Easy Santa Fe Chicken Corn Chowder

iVillage Member
Registered: 10-31-1999
Easy Santa Fe Chicken Corn Chowder
Fri, 12-07-2012 - 8:51am

Easy Santa Fe Chicken Corn Chowder

This creamy soup is simple to prepare. The Santa Fe cooking cream adds great flavor and texture while the corn and potatoes add some heartiness.  Servings: 6

1-1/2 lb potatoes, cut into 1/2" dice
4 cups chicken broth
11 oz can Mexicorn, drained
4-1/2 oz can chopped green chili peppers, undrained
10 oz Santa Fe Blend Cooking Cream (pictured below)

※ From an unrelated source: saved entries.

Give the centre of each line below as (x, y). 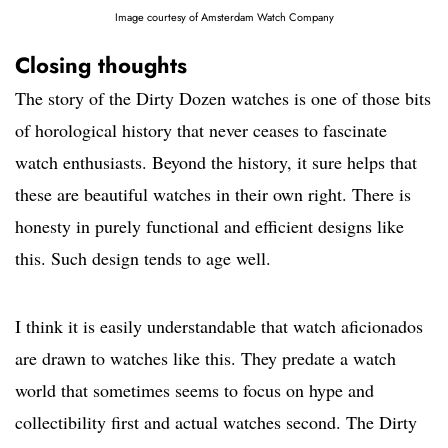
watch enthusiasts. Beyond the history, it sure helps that (216, 161)
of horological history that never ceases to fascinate (201, 129)
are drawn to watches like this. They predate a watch (205, 357)
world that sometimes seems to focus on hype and (194, 389)
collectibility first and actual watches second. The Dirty (216, 421)
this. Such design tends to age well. (143, 257)
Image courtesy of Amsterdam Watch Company (224, 16)
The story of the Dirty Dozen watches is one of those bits (223, 97)

2 cups diced cooked chicken
1 cup shredded colby jack Cheese
5 scallions, sliced

In a large Dutch oven or saucepan, boil potatoes in chicken broth, covered, until fork tender.  Lower heat to medium.  Mash gently into smaller pieces.  Add Mexicorn, green chili peppers, and cooking cream.  Mix well until cream is completely blended.  Stir in chicken, bring to a boil, then simmer 5 minutes.   Remove from heat and stir in cheese. Garnish each with sliced scallions.